What to work on: In the entries below, find every line with "many" and copy it.

Provided records:
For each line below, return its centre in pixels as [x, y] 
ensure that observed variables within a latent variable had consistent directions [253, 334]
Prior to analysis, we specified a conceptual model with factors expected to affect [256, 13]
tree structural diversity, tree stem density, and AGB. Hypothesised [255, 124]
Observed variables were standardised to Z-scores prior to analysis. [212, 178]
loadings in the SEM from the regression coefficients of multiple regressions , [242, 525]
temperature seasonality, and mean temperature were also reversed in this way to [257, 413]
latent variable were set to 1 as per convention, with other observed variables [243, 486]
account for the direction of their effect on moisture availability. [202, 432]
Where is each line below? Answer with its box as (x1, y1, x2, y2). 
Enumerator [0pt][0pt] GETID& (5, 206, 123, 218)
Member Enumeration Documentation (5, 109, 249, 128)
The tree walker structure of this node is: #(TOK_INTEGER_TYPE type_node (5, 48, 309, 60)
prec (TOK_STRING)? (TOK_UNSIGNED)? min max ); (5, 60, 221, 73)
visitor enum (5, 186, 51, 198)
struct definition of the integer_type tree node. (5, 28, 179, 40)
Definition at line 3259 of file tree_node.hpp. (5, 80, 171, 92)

--

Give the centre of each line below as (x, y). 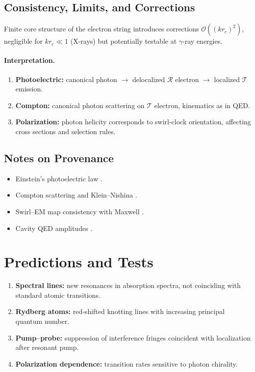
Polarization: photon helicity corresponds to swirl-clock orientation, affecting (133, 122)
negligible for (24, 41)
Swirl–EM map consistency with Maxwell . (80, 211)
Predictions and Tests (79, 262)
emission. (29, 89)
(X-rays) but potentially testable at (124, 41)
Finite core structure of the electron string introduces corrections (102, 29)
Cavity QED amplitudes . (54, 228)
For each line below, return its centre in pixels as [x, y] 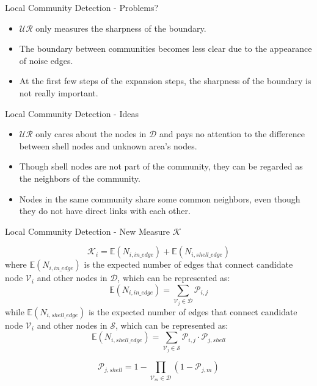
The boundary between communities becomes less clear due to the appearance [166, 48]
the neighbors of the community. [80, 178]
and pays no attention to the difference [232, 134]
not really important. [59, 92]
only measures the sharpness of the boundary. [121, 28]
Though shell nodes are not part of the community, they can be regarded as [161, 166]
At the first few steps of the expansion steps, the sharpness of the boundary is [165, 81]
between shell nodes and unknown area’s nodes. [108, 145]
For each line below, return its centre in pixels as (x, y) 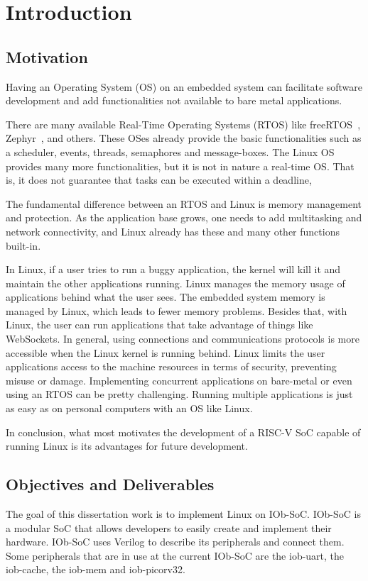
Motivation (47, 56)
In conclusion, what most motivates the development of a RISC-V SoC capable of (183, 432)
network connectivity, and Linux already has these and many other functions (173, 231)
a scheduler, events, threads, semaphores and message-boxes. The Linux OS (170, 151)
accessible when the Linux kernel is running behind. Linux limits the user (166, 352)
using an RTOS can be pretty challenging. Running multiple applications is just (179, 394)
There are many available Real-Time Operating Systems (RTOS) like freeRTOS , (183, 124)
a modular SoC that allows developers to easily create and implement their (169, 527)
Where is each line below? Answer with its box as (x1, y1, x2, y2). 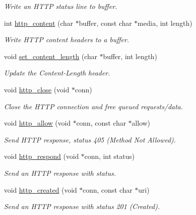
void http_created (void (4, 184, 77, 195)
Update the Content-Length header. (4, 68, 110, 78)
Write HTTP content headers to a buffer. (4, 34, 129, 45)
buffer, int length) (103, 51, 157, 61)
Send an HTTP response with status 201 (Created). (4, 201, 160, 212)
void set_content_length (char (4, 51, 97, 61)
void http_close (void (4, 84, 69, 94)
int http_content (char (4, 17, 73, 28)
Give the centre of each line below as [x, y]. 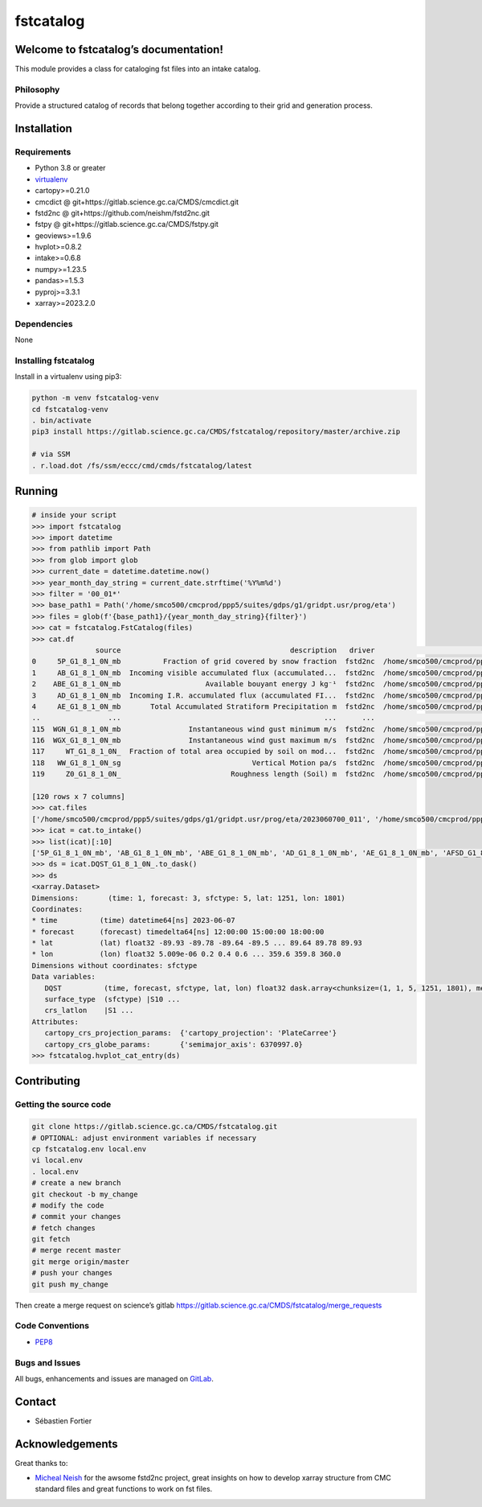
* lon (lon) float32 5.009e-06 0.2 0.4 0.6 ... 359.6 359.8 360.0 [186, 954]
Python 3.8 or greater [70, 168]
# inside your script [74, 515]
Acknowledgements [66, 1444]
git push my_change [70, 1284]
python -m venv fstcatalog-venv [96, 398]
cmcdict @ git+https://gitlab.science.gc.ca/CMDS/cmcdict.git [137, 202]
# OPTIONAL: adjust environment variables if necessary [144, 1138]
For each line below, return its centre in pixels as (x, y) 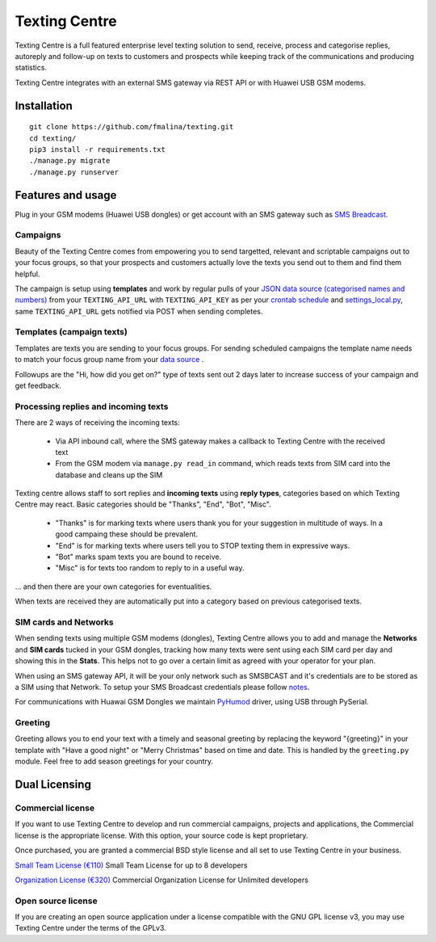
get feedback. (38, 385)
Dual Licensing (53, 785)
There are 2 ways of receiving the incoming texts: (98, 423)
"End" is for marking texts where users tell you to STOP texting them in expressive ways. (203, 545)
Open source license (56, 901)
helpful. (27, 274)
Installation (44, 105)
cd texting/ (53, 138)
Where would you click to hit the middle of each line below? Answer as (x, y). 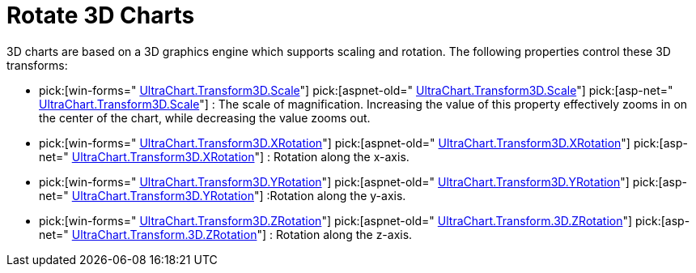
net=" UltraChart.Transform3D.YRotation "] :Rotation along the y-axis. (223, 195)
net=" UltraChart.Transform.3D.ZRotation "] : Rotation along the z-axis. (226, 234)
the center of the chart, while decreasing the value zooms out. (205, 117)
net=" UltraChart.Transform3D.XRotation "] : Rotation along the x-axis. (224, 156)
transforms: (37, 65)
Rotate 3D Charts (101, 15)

Your response:
network connectivity, and Linux already has these and many other functions (173, 231)
There are many available Real-Time Operating Systems (RTOS) like freeRTOS , (183, 124)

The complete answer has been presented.